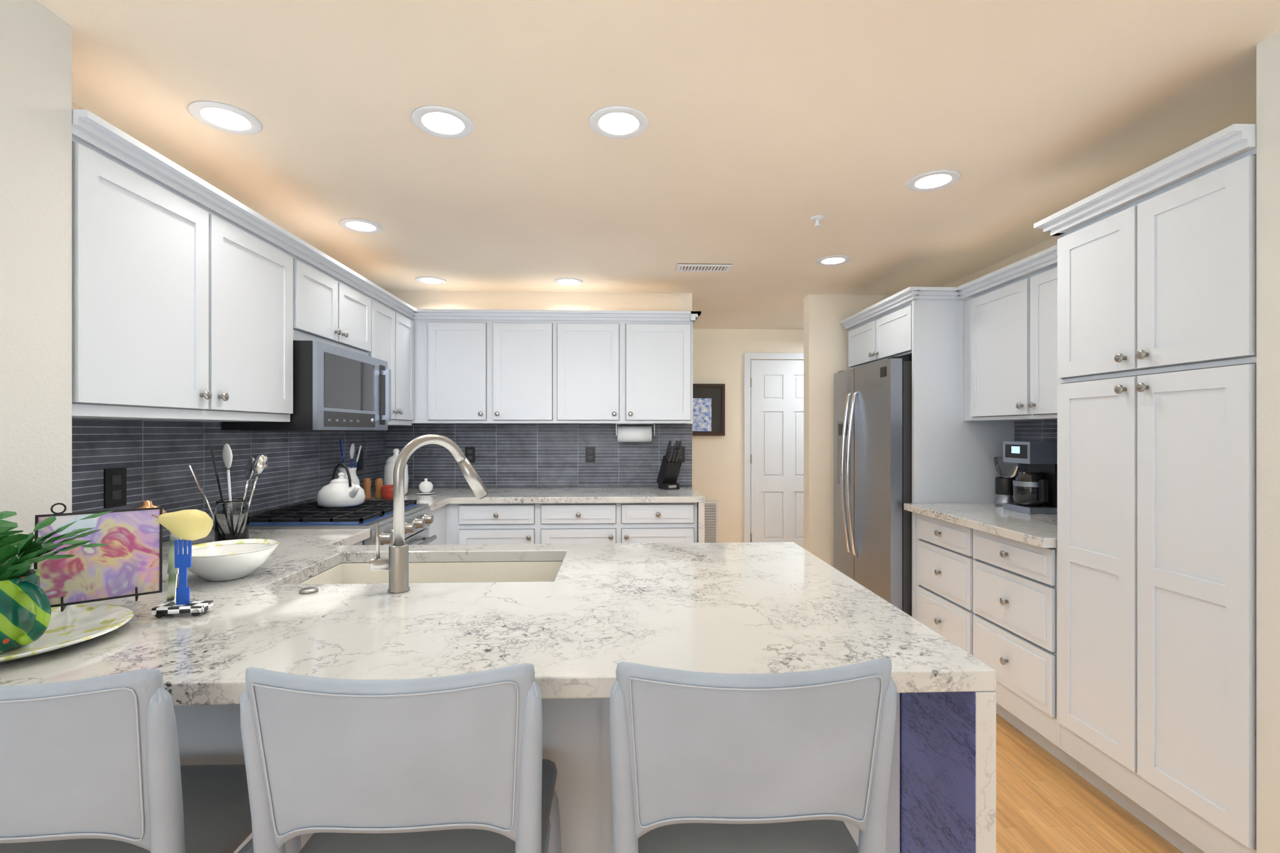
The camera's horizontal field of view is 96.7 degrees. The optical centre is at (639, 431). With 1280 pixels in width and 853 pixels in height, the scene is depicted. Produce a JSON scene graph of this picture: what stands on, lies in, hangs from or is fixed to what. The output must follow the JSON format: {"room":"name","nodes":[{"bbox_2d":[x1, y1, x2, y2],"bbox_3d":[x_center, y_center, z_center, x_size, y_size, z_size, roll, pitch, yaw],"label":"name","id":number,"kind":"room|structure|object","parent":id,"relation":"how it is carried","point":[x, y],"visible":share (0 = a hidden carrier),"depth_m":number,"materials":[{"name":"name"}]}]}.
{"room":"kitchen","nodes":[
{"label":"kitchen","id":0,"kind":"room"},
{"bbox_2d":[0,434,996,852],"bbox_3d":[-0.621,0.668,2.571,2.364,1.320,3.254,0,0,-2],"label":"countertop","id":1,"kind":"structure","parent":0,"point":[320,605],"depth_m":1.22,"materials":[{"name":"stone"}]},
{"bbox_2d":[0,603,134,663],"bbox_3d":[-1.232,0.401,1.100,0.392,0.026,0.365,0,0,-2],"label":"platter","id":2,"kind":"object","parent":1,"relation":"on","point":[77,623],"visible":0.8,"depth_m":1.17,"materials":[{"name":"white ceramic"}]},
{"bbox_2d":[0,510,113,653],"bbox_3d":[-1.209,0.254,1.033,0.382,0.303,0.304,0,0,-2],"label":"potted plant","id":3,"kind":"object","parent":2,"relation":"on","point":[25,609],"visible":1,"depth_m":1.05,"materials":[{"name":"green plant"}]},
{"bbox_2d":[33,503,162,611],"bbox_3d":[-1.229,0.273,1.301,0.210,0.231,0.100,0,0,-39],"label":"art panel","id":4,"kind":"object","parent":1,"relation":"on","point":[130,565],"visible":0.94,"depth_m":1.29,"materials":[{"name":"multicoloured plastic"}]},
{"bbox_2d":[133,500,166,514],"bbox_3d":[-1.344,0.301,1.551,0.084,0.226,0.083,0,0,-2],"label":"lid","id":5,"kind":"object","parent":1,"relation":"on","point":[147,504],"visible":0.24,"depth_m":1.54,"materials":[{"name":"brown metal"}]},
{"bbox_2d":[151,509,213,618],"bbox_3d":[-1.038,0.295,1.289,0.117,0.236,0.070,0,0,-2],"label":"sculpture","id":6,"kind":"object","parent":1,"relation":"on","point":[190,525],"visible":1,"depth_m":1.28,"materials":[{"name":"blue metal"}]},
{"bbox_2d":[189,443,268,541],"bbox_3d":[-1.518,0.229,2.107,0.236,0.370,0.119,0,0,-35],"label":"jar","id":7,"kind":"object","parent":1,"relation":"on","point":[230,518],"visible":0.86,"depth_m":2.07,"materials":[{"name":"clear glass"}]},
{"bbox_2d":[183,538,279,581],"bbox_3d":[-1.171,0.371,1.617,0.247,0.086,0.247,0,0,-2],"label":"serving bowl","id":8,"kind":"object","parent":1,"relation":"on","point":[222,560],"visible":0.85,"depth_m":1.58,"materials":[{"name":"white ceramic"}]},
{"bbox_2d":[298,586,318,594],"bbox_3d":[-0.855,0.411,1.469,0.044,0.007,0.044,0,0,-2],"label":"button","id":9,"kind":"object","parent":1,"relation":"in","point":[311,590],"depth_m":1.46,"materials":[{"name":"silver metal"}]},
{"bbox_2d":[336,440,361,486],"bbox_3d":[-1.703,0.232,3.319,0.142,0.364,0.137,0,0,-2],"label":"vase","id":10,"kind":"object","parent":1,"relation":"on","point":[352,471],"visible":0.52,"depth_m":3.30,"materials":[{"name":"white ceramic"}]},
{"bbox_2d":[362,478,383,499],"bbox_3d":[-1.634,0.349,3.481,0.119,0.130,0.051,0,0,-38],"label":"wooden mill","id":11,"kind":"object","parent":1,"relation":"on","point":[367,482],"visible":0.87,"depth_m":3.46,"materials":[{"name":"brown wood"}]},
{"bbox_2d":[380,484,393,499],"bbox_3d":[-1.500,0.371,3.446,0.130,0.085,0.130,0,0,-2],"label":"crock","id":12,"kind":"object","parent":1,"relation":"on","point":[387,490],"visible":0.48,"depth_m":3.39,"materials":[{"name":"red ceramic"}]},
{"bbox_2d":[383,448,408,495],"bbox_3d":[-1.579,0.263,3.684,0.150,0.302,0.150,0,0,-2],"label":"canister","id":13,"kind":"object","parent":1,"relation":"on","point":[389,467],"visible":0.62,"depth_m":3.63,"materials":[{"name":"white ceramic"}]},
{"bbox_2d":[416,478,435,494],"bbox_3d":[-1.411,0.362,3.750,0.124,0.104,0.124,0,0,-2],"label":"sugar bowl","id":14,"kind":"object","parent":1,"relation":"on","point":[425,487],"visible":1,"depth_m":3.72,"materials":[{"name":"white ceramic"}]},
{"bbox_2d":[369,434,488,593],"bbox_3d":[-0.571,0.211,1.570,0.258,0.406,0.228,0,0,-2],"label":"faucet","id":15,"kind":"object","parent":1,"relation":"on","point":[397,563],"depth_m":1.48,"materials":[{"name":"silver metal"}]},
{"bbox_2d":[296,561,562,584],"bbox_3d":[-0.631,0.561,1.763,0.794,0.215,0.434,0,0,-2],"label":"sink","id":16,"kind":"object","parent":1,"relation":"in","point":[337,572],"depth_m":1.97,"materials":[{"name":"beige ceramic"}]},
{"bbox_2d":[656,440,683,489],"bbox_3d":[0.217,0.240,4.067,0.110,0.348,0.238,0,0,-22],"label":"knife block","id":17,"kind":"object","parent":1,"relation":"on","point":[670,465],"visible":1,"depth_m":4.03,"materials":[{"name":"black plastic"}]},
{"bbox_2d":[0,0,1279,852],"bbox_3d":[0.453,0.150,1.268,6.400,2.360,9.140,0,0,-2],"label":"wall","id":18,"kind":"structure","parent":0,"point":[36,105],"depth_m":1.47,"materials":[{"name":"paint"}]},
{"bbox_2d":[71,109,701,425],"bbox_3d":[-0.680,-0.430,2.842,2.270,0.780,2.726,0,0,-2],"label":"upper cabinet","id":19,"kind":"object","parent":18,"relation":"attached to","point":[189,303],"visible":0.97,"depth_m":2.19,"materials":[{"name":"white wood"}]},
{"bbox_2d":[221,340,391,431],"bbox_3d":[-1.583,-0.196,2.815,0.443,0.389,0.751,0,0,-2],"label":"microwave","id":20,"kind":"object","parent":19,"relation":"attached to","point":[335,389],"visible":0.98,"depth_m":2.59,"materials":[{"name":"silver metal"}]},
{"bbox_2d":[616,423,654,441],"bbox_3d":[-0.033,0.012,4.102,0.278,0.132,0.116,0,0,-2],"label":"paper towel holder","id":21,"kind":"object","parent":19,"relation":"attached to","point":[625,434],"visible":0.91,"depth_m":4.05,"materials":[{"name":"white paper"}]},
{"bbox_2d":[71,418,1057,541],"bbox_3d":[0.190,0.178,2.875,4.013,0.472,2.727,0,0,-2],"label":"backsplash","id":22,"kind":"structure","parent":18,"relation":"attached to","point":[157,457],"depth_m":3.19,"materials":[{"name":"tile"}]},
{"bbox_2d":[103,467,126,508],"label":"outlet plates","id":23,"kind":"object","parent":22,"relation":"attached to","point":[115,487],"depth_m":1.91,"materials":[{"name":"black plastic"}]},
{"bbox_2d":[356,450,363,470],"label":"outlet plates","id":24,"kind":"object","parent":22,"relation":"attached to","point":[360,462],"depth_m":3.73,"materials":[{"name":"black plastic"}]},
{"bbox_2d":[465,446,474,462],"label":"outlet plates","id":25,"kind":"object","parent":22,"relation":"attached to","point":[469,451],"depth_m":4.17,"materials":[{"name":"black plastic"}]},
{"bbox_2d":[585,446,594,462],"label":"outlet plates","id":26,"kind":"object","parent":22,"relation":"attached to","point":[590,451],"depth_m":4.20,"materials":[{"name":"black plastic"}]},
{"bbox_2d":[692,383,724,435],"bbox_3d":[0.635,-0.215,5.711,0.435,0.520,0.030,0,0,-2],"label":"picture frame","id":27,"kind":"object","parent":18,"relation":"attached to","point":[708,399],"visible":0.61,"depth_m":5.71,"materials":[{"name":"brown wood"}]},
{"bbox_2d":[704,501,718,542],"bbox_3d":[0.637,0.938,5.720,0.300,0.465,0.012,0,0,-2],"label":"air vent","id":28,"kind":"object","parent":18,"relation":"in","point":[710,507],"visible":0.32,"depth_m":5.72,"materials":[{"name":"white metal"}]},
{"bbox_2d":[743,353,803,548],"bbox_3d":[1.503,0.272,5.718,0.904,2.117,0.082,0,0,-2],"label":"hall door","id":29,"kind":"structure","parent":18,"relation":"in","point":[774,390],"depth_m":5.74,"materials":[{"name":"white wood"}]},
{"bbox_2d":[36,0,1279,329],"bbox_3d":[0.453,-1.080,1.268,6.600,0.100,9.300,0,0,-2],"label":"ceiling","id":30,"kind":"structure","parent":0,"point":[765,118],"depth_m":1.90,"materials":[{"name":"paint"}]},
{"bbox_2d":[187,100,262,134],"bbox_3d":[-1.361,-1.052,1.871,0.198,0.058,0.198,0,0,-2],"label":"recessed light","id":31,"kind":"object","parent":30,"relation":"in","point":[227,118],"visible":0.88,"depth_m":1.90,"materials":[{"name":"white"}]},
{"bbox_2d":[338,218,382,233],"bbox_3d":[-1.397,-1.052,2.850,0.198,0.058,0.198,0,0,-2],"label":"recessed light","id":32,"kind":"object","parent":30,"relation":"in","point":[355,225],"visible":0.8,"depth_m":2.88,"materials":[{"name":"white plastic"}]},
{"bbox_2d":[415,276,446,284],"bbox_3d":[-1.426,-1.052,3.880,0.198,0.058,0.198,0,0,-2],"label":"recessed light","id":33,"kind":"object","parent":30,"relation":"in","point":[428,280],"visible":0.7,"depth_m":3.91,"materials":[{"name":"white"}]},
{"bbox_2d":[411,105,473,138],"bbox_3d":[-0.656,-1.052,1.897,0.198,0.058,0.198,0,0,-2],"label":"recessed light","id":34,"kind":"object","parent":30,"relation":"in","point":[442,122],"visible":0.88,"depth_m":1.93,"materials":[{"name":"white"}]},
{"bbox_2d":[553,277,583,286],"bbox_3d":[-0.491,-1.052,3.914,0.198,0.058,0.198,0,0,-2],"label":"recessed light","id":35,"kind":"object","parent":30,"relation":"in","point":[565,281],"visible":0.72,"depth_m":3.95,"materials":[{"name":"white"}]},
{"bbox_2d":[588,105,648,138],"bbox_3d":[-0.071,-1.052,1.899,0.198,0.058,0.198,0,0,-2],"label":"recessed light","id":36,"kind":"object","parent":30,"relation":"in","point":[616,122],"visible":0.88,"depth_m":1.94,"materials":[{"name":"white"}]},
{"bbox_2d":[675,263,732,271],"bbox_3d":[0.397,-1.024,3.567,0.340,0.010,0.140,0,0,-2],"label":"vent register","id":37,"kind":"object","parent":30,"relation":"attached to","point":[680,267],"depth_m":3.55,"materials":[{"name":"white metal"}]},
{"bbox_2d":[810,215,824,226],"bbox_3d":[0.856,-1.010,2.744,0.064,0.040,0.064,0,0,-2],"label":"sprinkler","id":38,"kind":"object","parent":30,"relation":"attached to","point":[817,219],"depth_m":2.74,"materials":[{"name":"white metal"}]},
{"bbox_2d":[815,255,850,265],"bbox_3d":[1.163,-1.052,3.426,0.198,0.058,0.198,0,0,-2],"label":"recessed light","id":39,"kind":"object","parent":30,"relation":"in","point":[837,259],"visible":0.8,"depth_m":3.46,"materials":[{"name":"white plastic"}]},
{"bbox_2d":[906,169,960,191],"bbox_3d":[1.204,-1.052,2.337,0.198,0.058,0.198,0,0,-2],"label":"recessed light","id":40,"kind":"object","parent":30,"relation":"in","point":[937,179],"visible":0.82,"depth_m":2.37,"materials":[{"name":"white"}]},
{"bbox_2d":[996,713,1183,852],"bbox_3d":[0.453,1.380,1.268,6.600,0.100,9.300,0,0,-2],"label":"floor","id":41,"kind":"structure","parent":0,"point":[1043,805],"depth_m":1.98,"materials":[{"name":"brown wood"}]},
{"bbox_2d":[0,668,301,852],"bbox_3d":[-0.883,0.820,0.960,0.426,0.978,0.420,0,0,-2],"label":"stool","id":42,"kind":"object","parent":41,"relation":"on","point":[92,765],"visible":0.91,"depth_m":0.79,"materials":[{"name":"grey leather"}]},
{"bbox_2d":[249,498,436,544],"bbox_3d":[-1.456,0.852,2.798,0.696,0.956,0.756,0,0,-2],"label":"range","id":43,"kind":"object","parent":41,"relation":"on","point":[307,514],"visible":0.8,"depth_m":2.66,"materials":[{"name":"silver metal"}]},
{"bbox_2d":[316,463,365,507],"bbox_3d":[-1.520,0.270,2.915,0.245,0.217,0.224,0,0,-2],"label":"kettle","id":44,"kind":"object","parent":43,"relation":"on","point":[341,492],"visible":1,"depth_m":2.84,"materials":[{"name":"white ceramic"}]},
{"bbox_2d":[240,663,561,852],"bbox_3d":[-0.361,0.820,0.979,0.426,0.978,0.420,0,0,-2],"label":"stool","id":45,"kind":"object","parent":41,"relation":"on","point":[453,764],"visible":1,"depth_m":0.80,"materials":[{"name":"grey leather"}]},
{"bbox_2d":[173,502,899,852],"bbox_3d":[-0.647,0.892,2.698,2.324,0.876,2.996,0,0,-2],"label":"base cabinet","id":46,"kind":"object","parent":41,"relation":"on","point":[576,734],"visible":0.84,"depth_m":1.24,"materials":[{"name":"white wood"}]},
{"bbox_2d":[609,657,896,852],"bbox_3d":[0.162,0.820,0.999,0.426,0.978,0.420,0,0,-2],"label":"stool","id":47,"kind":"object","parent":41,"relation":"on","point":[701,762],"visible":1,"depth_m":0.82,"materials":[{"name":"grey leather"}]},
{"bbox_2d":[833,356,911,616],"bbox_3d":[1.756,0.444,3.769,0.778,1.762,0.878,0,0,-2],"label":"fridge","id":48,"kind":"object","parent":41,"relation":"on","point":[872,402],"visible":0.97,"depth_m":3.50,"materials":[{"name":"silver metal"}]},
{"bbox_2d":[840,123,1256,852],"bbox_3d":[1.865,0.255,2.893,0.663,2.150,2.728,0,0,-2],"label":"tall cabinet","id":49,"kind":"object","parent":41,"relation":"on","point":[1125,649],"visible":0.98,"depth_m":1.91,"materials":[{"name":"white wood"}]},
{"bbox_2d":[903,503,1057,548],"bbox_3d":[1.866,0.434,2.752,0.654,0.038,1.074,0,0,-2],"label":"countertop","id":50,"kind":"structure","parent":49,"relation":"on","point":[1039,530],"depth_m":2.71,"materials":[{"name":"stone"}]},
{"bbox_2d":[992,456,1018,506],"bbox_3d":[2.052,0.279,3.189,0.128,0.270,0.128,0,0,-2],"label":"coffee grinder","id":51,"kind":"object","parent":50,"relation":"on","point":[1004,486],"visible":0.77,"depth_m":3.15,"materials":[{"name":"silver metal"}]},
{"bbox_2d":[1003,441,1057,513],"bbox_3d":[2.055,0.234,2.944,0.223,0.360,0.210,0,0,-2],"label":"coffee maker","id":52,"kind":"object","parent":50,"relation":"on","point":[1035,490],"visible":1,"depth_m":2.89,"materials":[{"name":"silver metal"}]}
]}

_Task item:_
Among the lines above, find those holding the word "bowl" and state how many there are, number only.

_Response box:_
2